Pixelation occurs in many imaging systems and limits the spatial resolution of the acquired images. This effect is notably present in quantum imaging experiments with correlated photons in which the number of pixels used to detect coincidences is often limited by the sensor technology or the acquisition speed. Here, we introduce a pixel super-resolution technique based on measuring the full spatially-resolved joint probability distribution (JPD) of spatially-entangled photons. Without shifting optical elements or using prior information, our technique increases the pixel resolution of the imaging system by a factor two and enables retrieval of spatial information lost due to undersampling. We demonstrate its use in various quantum imaging protocols using photon pairs, including quantum illumination, entanglement-enabled quantum holography, and in a full-field version of N00N-state quantum holography. The JPD pixel super-resolution technique can benefit any full-field imaging system limited by the sensor spatial resolution, including all already established and future photon-correlation-based quantum imaging schemes, bringing these techniques closer to real-world applications.

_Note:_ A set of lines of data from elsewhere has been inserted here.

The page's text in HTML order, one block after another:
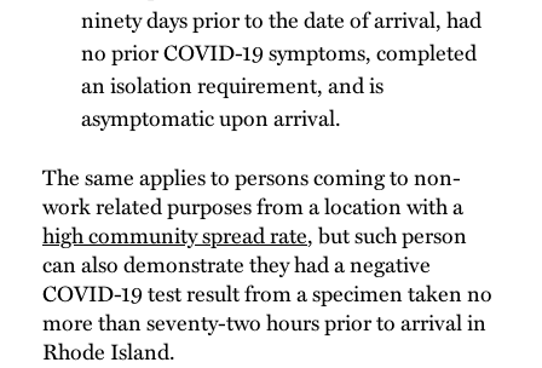
ninety days prior to the date of arrival, had
no prior COVID-19 symptoms, completed
an isolation requirement, and is
asymptomatic upon arrival.
The same applies to persons coming to non-
work related purposes from a location with a
high community spread rate, but such person
can also demonstrate they had a negative
COVID-19 test result from a specimen taken no
more than seventy-two hours prior to arrival in
Rhode Island.

像素化发生在许多成像系统中，并限制了所获取图像的空间分辨率。这种效应明显存在于相关光子的量子成像实验中，其中用于检测重合的像素数量通常受到传感器技术或采集速度的限制。在这里，我们介绍了一种基于测量空间纠缠光子的全空间分辨联合概率分布 (JPD) 的像素超分辨率技术。在不移动光学元件或使用先验信息的情况下，我们的技术将成像系统的像素分辨率提高了两倍，并且能够检索由于欠采样而丢失的空间信息。我们展示了它在使用光子对的各种量子成像协议中的用途，包括量子照明、纠缠启用的量子全息术、以及 N00N 态量子全息的全场版本。JPD 像素超分辨率技术可以使任何受传感器空间分辨率限制的全场成像系统受益，包括所有已经建立和未来基于光子相关的量子成像方案，使这些技术更接近现实世界的应用。